In November 1889, Davis left Beauvoir and embarked on a steamboat in New Orleans in a cold rain to visit his Brierfield plantation. He fell ill during the trip, but refused to send for a doctor. An employee at Brierfield telegrammed Varina, who took a northbound steamer from New Orleans and transferred to his vessel mid-river. He finally got medical care and was diagnosed with acute bronchitis complicated by malaria. When he returned to New Orleans, Davis's doctor Stanford E. Chaille pronounced him too ill to travel and he was taken to the home of Charles Erasmus Fenner, the son-in-law of his friend J. M. Payne. Davis remained bedridden but stable for the next two weeks. He took a turn for the worse in early December, and died at 12:45a.m. on Friday, December 6, 1889, in the presence of several friends and holding Varina's hand.

Funeral and reburial

Davis's body lay in state at the New Orleans City Hall from December 7 to 11. During this period the prominence of the United States flag above that of the Confederate flag emphasized Davis's relationship to the United States, but the hall was decorated by crossed U.S. and Confederate flags.
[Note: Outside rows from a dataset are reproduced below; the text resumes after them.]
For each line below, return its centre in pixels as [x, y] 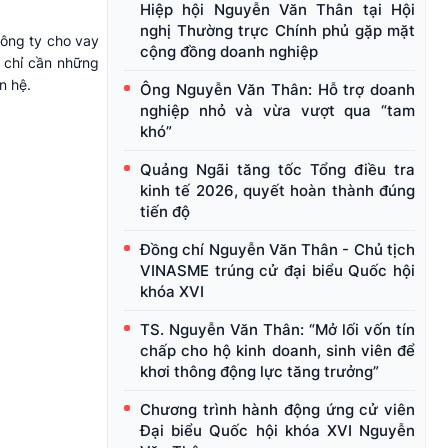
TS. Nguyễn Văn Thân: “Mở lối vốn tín [277, 330]
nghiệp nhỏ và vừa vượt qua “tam [277, 111]
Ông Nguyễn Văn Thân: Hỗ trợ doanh [277, 90]
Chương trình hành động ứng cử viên [277, 410]
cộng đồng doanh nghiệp [229, 52]
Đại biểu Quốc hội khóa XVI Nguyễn [277, 431]
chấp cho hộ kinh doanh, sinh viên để [277, 351]
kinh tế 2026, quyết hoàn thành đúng [277, 191]
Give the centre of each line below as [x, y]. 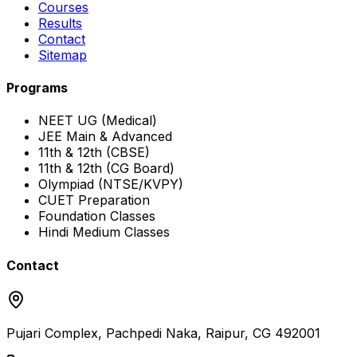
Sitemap [63, 55]
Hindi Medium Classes [104, 232]
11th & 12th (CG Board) [106, 169]
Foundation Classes [97, 216]
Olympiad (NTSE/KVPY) [111, 184]
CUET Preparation [94, 200]
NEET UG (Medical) [98, 121]
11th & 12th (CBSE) [94, 153]
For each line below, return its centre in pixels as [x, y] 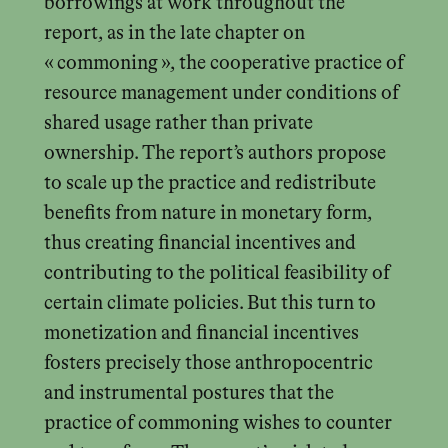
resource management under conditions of [221, 93]
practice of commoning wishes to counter [217, 423]
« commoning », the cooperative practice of [223, 63]
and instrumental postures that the [188, 393]
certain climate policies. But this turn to [209, 303]
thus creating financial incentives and [199, 243]
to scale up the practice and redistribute [209, 183]
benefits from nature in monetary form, [207, 213]
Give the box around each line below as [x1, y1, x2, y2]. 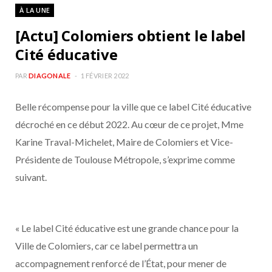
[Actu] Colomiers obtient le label [15, 25, 246, 46]
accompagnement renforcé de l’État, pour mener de [15, 257, 226, 269]
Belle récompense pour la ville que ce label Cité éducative [15, 101, 251, 112]
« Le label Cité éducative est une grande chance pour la [15, 222, 239, 234]
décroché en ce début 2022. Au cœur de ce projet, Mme [15, 118, 243, 130]
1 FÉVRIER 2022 [80, 72, 129, 80]
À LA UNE [19, 5, 50, 15]
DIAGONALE [29, 72, 71, 80]
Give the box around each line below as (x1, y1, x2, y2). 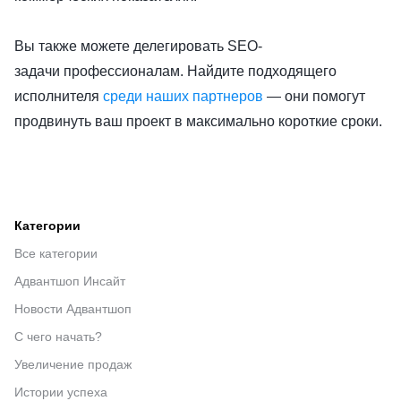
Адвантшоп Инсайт (14, 274, 125, 289)
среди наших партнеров (103, 89, 267, 105)
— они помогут (267, 89, 365, 105)
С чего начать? (14, 329, 102, 345)
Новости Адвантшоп (14, 302, 132, 317)
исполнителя (14, 89, 103, 105)
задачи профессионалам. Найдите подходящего (14, 64, 337, 80)
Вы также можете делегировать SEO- (14, 38, 262, 55)
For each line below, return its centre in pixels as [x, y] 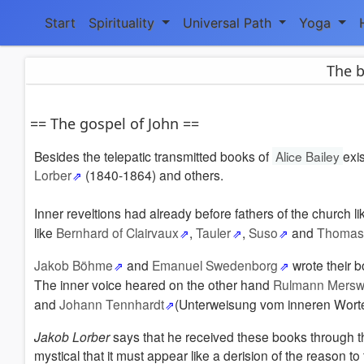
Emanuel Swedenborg [215, 265]
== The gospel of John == [115, 123]
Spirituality [123, 23]
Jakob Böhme [74, 265]
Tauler [214, 232]
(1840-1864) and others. [153, 175]
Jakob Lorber [72, 336]
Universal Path [229, 23]
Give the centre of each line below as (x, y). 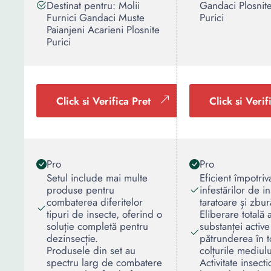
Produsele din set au (91, 250)
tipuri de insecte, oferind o (104, 214)
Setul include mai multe (97, 178)
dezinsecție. (72, 238)
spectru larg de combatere (104, 263)
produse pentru (80, 190)
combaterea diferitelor (95, 202)
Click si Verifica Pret (103, 101)
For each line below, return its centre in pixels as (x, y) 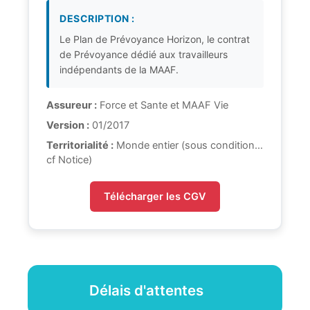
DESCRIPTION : (97, 19)
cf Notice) (69, 160)
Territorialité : (80, 146)
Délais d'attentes (148, 291)
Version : (68, 126)
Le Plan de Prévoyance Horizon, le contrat (155, 39)
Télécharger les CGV (155, 197)
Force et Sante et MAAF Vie (163, 106)

Davis's funeral was one of the largest held in the South; over 200,000 mourners were estimated to have attended. During the funeral his coffin was draped with a Confederate flag and his sword from the Mexican-American War. The coffin was transported on a two-mile journey to the cemetery in a modified, four-wheeled caisson to emphasize his role as a military hero. The ceremony was brief; a eulogy was pronounced by Bishop John Nicholas Galleher, and the funeral service was that of the Episcopal Church.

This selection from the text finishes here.